Many states have developed and implemented all-payer claims databases to address their need for comprehensive healthcare information, including costs, quality, utilization patterns, and access and barriers to care. One purpose behind these initiatives is to provide consumers and purchasers of healthcare services the ability to compare prices and quality as they make healthcare decisions.
There has been no question about the ability of states to acquire such information from insured plans. Although ERISA preempts "any and all State laws insofar as they may now or hereafter relate to any employee benefit plan," 29 U.S.C. § 1144(a), ERISA's "savings clause," saves from ERISA preemption state laws regulating insurance, banking, or securities. But ERISA's "deemer" clause prevents a state from deeming a self-insured ERISA plan "an insurance company or other insurer, bank, trust company, or investment company" for the purposes of regulating it.

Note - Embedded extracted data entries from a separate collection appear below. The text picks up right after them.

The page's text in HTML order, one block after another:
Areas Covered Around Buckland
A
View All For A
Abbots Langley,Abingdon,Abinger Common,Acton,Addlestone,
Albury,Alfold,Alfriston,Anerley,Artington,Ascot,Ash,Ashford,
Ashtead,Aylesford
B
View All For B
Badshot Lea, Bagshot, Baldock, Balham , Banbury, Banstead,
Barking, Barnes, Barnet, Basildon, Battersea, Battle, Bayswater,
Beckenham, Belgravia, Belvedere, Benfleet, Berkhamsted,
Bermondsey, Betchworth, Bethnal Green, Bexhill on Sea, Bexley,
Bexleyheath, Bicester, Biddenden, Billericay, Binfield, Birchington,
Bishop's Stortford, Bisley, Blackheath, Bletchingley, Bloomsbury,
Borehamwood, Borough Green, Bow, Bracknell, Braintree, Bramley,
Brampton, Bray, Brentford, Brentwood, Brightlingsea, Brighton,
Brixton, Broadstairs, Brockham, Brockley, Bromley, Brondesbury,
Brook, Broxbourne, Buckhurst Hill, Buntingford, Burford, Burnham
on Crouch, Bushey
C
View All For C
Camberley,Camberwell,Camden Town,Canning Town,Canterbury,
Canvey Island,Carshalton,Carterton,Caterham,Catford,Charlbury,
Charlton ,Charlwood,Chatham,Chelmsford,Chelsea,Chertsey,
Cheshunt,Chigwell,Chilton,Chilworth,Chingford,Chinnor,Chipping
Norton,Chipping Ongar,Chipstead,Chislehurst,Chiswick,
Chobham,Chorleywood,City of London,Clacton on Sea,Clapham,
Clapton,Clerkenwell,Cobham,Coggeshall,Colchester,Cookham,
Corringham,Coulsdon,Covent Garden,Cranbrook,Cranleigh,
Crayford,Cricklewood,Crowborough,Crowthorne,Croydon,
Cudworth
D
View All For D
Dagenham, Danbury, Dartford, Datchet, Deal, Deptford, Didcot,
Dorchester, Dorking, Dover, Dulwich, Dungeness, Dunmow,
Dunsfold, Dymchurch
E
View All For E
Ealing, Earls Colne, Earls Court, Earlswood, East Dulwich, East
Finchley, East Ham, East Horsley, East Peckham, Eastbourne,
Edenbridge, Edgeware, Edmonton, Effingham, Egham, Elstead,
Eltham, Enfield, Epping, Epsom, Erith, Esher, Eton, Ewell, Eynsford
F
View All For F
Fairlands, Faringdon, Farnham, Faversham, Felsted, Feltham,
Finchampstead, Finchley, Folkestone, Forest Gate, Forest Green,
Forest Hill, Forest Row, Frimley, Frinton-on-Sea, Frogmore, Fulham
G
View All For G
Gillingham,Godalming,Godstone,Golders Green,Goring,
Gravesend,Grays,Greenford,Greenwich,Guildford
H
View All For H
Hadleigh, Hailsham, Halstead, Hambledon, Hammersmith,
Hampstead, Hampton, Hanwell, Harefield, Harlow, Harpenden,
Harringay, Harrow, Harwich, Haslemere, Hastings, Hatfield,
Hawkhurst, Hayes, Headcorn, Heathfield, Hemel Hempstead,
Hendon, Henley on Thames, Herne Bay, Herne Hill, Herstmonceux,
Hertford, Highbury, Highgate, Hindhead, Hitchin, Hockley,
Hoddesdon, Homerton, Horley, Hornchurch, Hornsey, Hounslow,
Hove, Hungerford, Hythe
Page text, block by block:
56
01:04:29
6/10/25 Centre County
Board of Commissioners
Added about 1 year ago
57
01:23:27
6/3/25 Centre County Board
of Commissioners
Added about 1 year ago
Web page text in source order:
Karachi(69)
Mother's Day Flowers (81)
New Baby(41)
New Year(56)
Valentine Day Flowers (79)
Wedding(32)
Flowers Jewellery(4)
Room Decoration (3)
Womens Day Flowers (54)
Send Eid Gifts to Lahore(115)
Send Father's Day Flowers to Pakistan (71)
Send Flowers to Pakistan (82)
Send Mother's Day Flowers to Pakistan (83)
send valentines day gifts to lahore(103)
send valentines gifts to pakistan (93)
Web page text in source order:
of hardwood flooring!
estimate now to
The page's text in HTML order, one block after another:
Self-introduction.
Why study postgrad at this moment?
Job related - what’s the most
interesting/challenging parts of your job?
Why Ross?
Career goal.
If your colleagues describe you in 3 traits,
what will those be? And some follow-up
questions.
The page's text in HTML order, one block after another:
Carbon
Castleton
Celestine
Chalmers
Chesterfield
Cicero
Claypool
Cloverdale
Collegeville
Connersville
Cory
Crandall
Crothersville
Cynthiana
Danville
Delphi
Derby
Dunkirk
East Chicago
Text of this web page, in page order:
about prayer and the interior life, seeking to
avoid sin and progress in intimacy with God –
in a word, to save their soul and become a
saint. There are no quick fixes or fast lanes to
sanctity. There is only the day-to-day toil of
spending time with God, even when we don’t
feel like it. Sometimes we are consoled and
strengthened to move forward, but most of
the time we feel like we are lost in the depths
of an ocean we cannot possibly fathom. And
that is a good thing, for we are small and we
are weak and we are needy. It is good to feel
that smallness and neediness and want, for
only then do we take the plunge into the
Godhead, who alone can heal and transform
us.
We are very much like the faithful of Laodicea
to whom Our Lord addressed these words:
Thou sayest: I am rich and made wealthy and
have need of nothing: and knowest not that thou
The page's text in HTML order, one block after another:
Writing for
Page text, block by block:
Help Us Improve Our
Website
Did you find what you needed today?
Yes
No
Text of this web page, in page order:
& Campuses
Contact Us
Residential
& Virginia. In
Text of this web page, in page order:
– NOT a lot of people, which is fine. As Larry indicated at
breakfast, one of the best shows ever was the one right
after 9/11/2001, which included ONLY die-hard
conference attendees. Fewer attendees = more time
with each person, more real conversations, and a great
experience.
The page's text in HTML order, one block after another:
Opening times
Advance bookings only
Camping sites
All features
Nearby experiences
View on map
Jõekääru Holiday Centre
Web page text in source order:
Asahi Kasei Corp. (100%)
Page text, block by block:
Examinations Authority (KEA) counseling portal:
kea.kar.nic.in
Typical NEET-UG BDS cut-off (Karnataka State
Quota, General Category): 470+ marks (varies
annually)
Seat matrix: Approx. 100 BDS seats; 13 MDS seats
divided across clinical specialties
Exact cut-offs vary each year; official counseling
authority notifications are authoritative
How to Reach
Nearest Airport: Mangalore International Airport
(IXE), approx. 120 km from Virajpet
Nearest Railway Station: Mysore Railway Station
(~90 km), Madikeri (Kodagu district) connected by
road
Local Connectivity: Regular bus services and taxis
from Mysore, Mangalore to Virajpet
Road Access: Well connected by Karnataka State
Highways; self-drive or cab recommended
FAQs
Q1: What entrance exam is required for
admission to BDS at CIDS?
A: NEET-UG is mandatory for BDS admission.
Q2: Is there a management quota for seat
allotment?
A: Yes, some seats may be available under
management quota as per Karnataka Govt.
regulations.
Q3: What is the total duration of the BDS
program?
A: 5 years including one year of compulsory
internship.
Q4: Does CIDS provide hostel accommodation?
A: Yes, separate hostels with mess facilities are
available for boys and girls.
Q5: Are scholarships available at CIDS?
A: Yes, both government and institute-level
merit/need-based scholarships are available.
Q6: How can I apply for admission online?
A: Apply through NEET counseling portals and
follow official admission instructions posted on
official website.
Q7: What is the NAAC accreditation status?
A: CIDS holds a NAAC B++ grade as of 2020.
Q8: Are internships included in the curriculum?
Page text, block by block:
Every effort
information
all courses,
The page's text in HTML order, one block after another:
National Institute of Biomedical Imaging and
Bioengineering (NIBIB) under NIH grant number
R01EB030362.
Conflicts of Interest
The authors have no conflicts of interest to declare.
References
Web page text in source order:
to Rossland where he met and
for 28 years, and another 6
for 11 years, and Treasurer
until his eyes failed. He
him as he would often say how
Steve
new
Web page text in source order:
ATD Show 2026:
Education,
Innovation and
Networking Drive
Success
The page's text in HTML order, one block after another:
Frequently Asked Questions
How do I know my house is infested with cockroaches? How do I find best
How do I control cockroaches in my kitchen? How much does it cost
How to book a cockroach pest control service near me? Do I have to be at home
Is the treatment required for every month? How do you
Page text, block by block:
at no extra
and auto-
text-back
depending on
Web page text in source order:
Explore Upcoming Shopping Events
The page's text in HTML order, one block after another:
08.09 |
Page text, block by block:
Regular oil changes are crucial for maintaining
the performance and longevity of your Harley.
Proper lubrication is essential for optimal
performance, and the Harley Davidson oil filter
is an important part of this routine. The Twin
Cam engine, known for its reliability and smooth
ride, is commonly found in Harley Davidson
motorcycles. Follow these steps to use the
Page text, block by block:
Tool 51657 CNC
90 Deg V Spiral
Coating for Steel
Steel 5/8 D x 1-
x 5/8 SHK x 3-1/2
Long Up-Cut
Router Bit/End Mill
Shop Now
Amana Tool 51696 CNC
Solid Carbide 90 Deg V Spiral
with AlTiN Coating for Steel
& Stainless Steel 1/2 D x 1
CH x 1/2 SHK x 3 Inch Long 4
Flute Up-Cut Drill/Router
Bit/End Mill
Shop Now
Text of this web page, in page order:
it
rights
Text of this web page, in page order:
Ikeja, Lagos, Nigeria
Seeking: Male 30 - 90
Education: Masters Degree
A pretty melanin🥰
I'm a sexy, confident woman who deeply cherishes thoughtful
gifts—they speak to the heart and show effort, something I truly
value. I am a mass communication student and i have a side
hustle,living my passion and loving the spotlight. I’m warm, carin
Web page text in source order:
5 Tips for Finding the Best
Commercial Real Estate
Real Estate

In 2008, Vermont passed legislation establishing an all-payer claims database. Vt. Stat. Ann. tit. 18, §9410. The statute provided for the Vermont Healthcare Claims Uniform Reporting and Evaluation System (a newly created agency) to compile claims information from self-funded and fully insured plans into a database with the purpose of showing "all health care utilization, costs and resources" available and provided in the State. The database was designed to enable Vermont "to determine the capacity of existing resources, identify health care needs, evaluate effectiveness, compare costs, provide information to consumers and purchasers of health care, and improve the quality and affordability of patient health care and health care coverage." Liberty Mut. Ins. Co. v. Kimbell, No. 2:11-CV-204, at *2 (D. Vt. Nov. 9, 2012) (220 PBD, 11/15/12).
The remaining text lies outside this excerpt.